Azerbaijani politician (1900–1926)

Topchubashov Rashid bey Alimardan bey oglu (October 26, 1901, Tbilisi – December 17, 1927, Paris) — one of the students studied abroad with the state sponsorship, according to a special decision of the Parliament of the Azerbaijan Democratic Republic, secretary of the delegation for the Government of Azerbaijan at the Paris Peace Conference (1919-1920). Son of Alimardan bey Topchubashov.

== Life ==
Topchubashov Rashid Bey Alimardan Bey was born on October 26, 1901, in Tbilisi. He studied at the Baku Real School from September 1910 to April 1918.

In 1919, he was the personal secretary of the chairman of the Azerbaijani delegation sent to the Paris Peace Conference.

In August 1919, his mother Pari khanim Topchubashova wrote a letter to the Ministry of Public Education of the Azerbaijani Democratic Republic to include Rashid Bey in the list of students sent abroad for higher education at the expense of the government. She mentioned in her letter that Rashid Bey was in Paris and entered the pension. He wanted to get higher education in history-philology or technical specialty. After the application was accepted, Rashid Bey was also among the students of the Republic.

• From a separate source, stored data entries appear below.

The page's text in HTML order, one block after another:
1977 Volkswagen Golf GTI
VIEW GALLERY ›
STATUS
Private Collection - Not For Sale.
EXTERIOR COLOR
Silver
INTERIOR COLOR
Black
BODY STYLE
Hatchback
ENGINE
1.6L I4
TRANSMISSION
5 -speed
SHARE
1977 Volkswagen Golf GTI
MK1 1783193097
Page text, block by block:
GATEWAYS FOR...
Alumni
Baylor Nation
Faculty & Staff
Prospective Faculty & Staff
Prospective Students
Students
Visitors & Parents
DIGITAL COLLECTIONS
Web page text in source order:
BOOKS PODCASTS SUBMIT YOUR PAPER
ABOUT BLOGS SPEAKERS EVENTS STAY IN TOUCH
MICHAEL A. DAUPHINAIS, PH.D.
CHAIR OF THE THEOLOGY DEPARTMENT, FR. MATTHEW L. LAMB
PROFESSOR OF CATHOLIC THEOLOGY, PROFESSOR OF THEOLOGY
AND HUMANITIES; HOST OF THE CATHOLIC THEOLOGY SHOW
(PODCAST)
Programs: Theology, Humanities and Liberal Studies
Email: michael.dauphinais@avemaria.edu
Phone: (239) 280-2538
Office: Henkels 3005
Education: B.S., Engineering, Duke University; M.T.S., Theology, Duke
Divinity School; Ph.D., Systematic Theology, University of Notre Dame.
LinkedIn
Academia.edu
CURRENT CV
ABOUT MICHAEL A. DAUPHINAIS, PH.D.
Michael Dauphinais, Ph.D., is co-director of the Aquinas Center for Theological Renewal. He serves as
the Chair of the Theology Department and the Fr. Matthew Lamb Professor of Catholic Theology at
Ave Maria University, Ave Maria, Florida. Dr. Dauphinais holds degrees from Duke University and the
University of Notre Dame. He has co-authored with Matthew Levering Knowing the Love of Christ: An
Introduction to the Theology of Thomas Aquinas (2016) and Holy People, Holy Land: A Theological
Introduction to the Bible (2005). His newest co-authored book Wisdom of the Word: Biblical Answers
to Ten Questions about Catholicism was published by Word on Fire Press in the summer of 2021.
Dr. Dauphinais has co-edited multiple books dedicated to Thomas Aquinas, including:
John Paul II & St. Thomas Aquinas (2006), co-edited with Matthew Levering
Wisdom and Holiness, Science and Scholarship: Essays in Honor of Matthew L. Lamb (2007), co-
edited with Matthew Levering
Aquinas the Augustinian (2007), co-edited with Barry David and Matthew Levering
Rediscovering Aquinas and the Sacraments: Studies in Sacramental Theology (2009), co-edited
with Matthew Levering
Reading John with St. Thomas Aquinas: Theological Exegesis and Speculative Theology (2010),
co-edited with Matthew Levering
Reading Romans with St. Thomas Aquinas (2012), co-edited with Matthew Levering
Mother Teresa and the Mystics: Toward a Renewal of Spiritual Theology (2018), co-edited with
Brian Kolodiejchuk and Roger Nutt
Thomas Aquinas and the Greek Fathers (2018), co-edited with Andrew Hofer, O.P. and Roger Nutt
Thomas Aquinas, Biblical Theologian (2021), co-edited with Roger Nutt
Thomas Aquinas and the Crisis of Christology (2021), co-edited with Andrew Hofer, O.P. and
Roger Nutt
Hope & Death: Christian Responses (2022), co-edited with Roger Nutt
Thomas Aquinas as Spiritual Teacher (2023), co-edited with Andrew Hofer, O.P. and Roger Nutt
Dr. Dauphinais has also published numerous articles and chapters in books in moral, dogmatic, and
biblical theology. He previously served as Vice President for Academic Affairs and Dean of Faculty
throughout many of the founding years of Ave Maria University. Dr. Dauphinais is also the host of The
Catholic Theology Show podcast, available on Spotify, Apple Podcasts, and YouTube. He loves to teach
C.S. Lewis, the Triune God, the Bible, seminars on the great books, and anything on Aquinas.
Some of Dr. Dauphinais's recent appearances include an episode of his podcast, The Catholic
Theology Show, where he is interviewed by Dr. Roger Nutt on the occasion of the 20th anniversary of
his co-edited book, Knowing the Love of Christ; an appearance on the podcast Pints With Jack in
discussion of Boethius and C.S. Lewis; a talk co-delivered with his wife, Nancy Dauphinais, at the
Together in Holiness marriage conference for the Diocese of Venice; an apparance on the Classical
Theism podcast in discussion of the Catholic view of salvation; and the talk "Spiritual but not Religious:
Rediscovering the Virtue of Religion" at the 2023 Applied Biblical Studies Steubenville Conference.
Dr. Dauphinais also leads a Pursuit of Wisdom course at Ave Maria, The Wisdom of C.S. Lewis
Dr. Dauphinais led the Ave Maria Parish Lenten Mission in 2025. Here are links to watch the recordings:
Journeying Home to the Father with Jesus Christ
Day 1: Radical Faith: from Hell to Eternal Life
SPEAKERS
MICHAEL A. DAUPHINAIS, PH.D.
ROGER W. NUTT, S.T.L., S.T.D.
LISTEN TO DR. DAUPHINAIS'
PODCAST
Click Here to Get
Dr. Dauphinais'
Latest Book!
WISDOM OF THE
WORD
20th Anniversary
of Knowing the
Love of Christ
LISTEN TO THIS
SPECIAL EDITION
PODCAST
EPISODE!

After the collapse of the Republic of Azerbaijan, the state stipend was also cut. After Red Army invasion of Azerbaijan, the report of the special representative sent abroad by the Council of People's Commissars in 1921-1922 to investigate the situation of Azerbaijani students studying abroad at the expense of the state showed that Topchubashov successfully continued his education. It was also mentioned here that Rashid Bey Topchubashov refused to accept the scholarship provided by Soviet Azerbaijan despite his poor financial situation.